WORK REQUIRED: Take every entry below and copy it out word for word.

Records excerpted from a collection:
-- Opening Marker --
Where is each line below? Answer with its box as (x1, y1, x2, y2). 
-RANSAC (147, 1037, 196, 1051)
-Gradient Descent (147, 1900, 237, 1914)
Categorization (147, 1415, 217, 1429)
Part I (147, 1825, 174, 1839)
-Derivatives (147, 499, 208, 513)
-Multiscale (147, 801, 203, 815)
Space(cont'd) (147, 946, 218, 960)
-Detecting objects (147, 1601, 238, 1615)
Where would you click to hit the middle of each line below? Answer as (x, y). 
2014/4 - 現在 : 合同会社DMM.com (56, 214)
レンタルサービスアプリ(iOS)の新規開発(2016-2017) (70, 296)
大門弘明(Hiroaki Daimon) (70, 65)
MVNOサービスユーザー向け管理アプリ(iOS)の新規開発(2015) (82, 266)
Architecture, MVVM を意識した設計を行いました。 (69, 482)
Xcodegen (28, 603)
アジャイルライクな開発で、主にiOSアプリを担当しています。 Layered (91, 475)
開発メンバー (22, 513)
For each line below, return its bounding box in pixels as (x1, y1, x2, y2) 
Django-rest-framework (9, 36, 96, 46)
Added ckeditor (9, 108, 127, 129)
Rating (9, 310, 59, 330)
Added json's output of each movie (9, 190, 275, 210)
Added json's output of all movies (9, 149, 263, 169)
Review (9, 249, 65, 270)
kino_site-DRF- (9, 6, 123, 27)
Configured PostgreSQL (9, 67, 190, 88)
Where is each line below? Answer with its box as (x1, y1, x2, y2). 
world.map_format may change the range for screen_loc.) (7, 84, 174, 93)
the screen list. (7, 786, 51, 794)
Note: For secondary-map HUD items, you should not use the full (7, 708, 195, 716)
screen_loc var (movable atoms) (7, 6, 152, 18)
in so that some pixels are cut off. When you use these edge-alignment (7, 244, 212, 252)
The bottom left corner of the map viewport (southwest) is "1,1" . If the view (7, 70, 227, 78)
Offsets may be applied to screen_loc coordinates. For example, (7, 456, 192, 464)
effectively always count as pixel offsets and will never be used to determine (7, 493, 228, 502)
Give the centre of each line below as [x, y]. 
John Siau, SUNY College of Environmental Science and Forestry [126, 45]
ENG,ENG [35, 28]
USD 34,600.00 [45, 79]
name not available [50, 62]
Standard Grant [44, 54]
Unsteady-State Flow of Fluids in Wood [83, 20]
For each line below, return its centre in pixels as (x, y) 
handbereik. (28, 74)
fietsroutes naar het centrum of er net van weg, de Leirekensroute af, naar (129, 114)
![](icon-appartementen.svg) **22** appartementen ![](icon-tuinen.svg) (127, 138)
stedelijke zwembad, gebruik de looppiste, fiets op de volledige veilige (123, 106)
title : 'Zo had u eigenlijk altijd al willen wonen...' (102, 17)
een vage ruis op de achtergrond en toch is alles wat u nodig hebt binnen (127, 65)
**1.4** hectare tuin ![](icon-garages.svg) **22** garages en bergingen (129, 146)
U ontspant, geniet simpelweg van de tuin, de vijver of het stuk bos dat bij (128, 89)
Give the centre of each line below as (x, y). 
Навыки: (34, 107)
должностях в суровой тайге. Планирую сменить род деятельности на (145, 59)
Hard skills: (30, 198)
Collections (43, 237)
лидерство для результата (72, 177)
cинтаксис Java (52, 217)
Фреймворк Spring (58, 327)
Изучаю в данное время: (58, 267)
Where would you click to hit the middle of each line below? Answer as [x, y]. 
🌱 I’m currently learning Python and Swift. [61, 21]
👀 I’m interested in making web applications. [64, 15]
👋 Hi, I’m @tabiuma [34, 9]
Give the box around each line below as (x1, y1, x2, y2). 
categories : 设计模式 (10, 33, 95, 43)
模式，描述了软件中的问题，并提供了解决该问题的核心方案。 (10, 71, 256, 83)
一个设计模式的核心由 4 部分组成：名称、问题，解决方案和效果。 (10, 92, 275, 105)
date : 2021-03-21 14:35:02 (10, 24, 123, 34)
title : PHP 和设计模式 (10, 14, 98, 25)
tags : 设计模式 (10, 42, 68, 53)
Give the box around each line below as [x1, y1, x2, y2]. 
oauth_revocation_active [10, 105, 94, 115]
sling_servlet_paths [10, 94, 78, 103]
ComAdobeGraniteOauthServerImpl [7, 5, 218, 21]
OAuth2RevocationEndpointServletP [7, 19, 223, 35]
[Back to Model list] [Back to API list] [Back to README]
-- Closing Marker --
EXERCISE OUTPUT:
Where is each line below? Answer with its box as (x1, y1, x2, y2). 
-RANSAC (147, 1037, 196, 1051)
-Gradient Descent (147, 1900, 237, 1914)
Categorization (147, 1415, 217, 1429)
Part I (147, 1825, 174, 1839)
-Derivatives (147, 499, 208, 513)
-Multiscale (147, 801, 203, 815)
Space(cont'd) (147, 946, 218, 960)
-Detecting objects (147, 1601, 238, 1615)
Where would you click to hit the middle of each line below? Answer as (x, y). 
2014/4 - 現在 : 合同会社DMM.com (56, 214)
レンタルサービスアプリ(iOS)の新規開発(2016-2017) (70, 296)
大門弘明(Hiroaki Daimon) (70, 65)
MVNOサービスユーザー向け管理アプリ(iOS)の新規開発(2015) (82, 266)
Architecture, MVVM を意識した設計を行いました。 (69, 482)
Xcodegen (28, 603)
アジャイルライクな開発で、主にiOSアプリを担当しています。 Layered (91, 475)
開発メンバー (22, 513)
For each line below, return its bounding box in pixels as (x1, y1, x2, y2) 
Django-rest-framework (9, 36, 96, 46)
Added ckeditor (9, 108, 127, 129)
Rating (9, 310, 59, 330)
Added json's output of each movie (9, 190, 275, 210)
Added json's output of all movies (9, 149, 263, 169)
Review (9, 249, 65, 270)
kino_site-DRF- (9, 6, 123, 27)
Configured PostgreSQL (9, 67, 190, 88)
Where is each line below? Answer with its box as (x1, y1, x2, y2). 
world.map_format may change the range for screen_loc.) (7, 84, 174, 93)
the screen list. (7, 786, 51, 794)
Note: For secondary-map HUD items, you should not use the full (7, 708, 195, 716)
screen_loc var (movable atoms) (7, 6, 152, 18)
in so that some pixels are cut off. When you use these edge-alignment (7, 244, 212, 252)
The bottom left corner of the map viewport (southwest) is "1,1" . If the view (7, 70, 227, 78)
Offsets may be applied to screen_loc coordinates. For example, (7, 456, 192, 464)
effectively always count as pixel offsets and will never be used to determine (7, 493, 228, 502)
Give the centre of each line below as [x, y]. 
John Siau, SUNY College of Environmental Science and Forestry [126, 45]
ENG,ENG [35, 28]
USD 34,600.00 [45, 79]
name not available [50, 62]
Standard Grant [44, 54]
Unsteady-State Flow of Fluids in Wood [83, 20]
For each line below, return its centre in pixels as (x, y) 
handbereik. (28, 74)
fietsroutes naar het centrum of er net van weg, de Leirekensroute af, naar (129, 114)
![](icon-appartementen.svg) **22** appartementen ![](icon-tuinen.svg) (127, 138)
stedelijke zwembad, gebruik de looppiste, fiets op de volledige veilige (123, 106)
title : 'Zo had u eigenlijk altijd al willen wonen...' (102, 17)
een vage ruis op de achtergrond en toch is alles wat u nodig hebt binnen (127, 65)
**1.4** hectare tuin ![](icon-garages.svg) **22** garages en bergingen (129, 146)
U ontspant, geniet simpelweg van de tuin, de vijver of het stuk bos dat bij (128, 89)
Give the centre of each line below as (x, y). 
Навыки: (34, 107)
должностях в суровой тайге. Планирую сменить род деятельности на (145, 59)
Hard skills: (30, 198)
Collections (43, 237)
лидерство для результата (72, 177)
cинтаксис Java (52, 217)
Фреймворк Spring (58, 327)
Изучаю в данное время: (58, 267)
Where would you click to hit the middle of each line below? Answer as [x, y]. 
🌱 I’m currently learning Python and Swift. [61, 21]
👀 I’m interested in making web applications. [64, 15]
👋 Hi, I’m @tabiuma [34, 9]
Give the box around each line below as (x1, y1, x2, y2). 
categories : 设计模式 (10, 33, 95, 43)
模式，描述了软件中的问题，并提供了解决该问题的核心方案。 (10, 71, 256, 83)
一个设计模式的核心由 4 部分组成：名称、问题，解决方案和效果。 (10, 92, 275, 105)
date : 2021-03-21 14:35:02 (10, 24, 123, 34)
title : PHP 和设计模式 (10, 14, 98, 25)
tags : 设计模式 (10, 42, 68, 53)
Give the box around each line below as [x1, y1, x2, y2]. 
oauth_revocation_active [10, 105, 94, 115]
sling_servlet_paths [10, 94, 78, 103]
ComAdobeGraniteOauthServerImpl [7, 5, 218, 21]
OAuth2RevocationEndpointServletP [7, 19, 223, 35]
[Back to Model list] [Back to API list] [Back to README]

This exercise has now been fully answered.